“The beauty of a labyrinth is that it can do so many things, like a string bass that can fit into a jazz band, a string quartet and then a symphony,” Lauren Artress
Building a labyrinth
When I first purchased the cabin, one of the things I wanted on the property was a labyrinth. I thought it would inspire me to keep up my daily practice of meditation and help ward away anxiety.
The following is a brief description of the legacy of the labyrinth taken from an article in the WashingtonPost:
“The labyrinth is an ancient idea made new. The spiral design has been around since before recorded history, though no one is sure where the pattern originated or why. In Neolithic times, labyrinths were scratched into rocks. In Cretan tradition, a labyrinth imprisoned the mythical Minotaur. For medieval Christians, walking a labyrinth at a cathedral such as the one in Chartres, France, substituted for a pilgrimage to Jerusalem. Over the past few decades, labyrinths have been repurposed to aid in meditation, healing and inspiration, and have been established at churches, schools, parks, museums and hospitals. They’ve also been making their way into private yards for homeowners seeking a spiritual retreat, a striking landscape element or both.”
The idea I followed was to do the complete task myself and thus infuse my labyrinth with my energy – mellow – I hoped.

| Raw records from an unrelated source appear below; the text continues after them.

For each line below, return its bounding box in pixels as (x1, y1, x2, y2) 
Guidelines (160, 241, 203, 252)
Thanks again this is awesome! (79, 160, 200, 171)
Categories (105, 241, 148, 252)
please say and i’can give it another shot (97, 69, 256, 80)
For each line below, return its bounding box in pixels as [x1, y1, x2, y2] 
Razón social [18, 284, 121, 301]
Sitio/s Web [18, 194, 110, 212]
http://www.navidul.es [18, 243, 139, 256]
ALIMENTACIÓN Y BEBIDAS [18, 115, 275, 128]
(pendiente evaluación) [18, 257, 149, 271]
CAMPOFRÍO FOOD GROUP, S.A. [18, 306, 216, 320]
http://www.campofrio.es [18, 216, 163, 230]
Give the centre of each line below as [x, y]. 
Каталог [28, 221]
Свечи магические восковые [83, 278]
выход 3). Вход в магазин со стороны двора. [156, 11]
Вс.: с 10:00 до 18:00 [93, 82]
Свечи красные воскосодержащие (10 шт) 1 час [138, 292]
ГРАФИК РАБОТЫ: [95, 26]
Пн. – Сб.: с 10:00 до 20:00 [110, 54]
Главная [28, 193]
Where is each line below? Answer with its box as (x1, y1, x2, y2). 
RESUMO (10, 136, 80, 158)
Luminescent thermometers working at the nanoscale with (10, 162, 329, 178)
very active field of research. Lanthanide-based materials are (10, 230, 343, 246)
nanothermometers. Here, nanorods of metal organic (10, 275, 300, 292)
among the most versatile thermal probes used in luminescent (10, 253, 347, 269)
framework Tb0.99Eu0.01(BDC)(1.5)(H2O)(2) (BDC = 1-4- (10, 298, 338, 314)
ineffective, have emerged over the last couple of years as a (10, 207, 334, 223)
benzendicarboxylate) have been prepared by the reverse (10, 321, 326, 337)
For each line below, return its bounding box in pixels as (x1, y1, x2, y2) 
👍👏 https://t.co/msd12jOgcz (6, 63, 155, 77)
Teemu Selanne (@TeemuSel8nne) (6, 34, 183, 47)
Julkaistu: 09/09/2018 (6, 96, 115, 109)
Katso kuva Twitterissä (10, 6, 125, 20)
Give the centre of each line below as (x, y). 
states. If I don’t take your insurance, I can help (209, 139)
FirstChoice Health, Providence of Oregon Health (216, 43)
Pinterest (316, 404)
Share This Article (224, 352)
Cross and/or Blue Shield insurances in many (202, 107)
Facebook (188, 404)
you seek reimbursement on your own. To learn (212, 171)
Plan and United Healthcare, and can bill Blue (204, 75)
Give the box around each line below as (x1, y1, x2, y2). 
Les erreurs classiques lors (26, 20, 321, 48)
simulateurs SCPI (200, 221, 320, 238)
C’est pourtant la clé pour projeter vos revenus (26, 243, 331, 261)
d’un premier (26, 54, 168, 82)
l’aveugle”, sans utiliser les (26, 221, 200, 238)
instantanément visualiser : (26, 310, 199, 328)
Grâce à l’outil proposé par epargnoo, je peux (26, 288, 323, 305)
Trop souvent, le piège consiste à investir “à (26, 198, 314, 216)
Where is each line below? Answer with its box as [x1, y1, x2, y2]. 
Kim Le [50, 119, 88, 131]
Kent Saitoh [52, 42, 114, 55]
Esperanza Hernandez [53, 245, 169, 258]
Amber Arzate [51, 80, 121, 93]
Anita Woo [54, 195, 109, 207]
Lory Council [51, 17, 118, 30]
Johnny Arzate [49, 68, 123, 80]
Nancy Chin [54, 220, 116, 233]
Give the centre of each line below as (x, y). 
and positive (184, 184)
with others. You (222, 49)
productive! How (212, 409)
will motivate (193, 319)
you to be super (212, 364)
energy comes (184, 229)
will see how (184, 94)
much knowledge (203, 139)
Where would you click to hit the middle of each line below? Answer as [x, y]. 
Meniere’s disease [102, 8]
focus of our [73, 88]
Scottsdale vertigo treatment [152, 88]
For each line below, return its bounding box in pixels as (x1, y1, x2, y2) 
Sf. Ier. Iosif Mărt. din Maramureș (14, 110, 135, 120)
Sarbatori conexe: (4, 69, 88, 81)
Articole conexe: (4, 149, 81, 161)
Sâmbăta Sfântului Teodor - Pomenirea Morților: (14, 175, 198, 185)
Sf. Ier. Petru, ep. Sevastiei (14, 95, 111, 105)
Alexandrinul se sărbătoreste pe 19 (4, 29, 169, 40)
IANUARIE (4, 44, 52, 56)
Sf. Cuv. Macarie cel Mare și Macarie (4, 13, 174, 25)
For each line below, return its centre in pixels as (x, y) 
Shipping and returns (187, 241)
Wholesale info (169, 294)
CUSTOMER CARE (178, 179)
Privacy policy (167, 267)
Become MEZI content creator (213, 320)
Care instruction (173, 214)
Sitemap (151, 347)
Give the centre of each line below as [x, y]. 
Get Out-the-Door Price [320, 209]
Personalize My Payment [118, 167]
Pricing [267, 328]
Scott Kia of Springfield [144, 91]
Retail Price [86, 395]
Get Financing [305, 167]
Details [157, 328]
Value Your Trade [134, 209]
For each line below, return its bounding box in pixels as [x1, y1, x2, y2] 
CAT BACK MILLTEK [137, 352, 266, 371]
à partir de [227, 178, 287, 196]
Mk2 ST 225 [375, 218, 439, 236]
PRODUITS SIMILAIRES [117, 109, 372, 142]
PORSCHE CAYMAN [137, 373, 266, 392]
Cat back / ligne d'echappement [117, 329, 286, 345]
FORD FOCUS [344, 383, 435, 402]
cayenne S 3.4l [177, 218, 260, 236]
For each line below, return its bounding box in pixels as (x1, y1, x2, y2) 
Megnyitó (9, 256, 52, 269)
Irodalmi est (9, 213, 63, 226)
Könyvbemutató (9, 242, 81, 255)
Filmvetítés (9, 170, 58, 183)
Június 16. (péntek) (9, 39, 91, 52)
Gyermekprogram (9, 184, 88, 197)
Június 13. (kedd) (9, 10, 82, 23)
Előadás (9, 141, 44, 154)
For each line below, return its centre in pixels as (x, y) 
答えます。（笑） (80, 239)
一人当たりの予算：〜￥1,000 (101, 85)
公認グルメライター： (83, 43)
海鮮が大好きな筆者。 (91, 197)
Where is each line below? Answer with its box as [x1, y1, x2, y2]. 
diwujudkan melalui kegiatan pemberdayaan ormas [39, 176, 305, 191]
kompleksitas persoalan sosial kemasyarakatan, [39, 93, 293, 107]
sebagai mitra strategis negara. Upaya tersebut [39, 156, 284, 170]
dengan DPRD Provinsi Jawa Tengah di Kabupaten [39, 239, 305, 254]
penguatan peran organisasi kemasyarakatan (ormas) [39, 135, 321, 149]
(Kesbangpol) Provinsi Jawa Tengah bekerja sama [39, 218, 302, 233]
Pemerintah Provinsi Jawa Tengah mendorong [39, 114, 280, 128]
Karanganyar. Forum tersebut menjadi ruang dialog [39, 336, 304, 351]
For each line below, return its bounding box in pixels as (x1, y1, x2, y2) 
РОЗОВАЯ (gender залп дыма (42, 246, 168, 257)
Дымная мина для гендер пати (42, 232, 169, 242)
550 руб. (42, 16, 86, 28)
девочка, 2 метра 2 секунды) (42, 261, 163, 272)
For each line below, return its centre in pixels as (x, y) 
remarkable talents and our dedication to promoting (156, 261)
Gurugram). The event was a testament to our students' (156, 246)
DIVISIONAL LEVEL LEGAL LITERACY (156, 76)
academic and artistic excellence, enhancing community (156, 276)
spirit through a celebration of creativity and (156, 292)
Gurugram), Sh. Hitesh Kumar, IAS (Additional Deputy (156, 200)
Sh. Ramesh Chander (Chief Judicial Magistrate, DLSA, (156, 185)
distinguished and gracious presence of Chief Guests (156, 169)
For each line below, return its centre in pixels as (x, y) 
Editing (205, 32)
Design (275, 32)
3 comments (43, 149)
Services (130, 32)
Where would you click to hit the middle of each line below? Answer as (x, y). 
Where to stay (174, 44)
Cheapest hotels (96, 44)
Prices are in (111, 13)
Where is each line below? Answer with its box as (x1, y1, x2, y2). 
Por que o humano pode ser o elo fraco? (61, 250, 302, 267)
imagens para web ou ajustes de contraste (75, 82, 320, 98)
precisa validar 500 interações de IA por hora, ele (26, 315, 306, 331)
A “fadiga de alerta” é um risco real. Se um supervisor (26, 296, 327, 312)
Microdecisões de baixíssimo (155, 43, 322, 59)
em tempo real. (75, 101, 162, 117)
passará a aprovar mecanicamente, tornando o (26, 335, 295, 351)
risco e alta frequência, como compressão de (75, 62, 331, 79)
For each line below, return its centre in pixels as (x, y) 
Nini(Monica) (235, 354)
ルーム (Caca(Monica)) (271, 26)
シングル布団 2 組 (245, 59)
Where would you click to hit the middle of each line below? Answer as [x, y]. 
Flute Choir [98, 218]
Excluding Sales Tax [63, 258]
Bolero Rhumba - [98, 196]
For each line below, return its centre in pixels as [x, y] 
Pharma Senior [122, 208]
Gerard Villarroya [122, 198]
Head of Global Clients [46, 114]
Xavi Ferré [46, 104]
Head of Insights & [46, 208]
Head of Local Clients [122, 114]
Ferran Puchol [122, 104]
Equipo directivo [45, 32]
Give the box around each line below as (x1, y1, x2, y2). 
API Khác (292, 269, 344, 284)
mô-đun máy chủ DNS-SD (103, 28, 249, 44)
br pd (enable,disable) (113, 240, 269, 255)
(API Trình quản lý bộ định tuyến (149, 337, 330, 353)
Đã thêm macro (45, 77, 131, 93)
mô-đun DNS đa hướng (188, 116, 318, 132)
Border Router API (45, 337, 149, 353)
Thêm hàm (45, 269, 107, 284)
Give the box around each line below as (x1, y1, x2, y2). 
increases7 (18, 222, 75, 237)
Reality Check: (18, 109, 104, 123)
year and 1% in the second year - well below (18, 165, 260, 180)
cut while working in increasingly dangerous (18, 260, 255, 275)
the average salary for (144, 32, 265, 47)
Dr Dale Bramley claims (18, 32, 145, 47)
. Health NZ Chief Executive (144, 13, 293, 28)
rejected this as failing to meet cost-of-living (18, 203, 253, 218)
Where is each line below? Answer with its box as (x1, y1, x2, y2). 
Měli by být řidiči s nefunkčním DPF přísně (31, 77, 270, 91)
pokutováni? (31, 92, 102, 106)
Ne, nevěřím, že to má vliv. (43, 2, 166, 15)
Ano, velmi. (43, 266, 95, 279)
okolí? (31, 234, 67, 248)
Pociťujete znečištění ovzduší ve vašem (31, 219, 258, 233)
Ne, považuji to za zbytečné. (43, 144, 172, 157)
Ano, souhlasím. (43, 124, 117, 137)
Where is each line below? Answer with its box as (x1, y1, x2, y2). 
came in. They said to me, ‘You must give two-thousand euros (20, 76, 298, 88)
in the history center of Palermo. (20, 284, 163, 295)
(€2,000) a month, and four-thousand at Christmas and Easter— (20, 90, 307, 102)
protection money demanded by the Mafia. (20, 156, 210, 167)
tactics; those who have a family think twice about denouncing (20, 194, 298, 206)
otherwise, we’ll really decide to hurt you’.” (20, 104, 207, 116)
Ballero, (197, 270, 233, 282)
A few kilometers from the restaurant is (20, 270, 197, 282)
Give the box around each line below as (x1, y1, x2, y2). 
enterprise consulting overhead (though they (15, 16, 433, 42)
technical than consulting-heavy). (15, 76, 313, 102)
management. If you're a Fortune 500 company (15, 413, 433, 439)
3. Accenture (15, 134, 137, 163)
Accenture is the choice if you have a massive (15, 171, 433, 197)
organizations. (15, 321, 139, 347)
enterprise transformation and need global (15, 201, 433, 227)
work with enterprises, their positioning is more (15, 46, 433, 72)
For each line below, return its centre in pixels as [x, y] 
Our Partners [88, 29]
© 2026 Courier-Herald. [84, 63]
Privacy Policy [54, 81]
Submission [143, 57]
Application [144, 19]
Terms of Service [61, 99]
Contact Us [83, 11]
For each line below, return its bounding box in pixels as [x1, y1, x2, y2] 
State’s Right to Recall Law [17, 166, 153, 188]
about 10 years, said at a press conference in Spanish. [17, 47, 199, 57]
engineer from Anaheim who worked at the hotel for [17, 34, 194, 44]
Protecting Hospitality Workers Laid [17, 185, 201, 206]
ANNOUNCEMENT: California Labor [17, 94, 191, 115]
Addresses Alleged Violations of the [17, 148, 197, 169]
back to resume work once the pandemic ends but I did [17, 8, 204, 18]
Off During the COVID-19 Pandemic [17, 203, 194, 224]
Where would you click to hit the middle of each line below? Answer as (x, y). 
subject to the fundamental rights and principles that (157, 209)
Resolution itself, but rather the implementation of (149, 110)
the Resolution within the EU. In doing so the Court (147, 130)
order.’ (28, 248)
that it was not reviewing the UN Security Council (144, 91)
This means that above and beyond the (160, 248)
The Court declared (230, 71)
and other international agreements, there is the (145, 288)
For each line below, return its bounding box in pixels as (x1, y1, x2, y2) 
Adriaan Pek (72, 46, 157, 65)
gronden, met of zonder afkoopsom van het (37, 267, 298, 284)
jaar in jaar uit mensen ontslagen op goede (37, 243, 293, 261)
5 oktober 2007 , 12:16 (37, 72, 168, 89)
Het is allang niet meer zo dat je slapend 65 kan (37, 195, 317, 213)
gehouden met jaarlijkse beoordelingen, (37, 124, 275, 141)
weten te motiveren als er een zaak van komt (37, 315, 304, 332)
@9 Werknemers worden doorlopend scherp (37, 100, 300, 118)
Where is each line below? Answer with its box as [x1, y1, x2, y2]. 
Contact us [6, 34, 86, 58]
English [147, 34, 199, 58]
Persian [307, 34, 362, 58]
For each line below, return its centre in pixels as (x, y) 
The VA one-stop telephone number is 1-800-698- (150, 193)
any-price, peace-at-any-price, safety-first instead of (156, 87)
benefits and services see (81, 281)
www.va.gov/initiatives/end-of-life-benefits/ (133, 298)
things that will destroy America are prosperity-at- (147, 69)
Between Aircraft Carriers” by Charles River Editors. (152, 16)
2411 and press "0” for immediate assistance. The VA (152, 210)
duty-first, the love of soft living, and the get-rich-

It was a project I enjoyed very much, in spite of having to “gear up” to keep the black flies at bay.
Not many people in this area are familiar with labyrinths and most called it a miniature maze or a Zen Garden. The spiritual aspects made some people uncomfortable.
Quote: “The philosophy of Zen Gardens is to bring health to people, to harmonize their life, and to return balance in nature.”
So I don’t dwell on any right or wrong idea about my labyrinth. As far as I am concerned it represents whatever you want it to be.
Hopefully sitting beside it will give some feeling of contemplation or simply
a peaceful place to be on a warm summer’s day.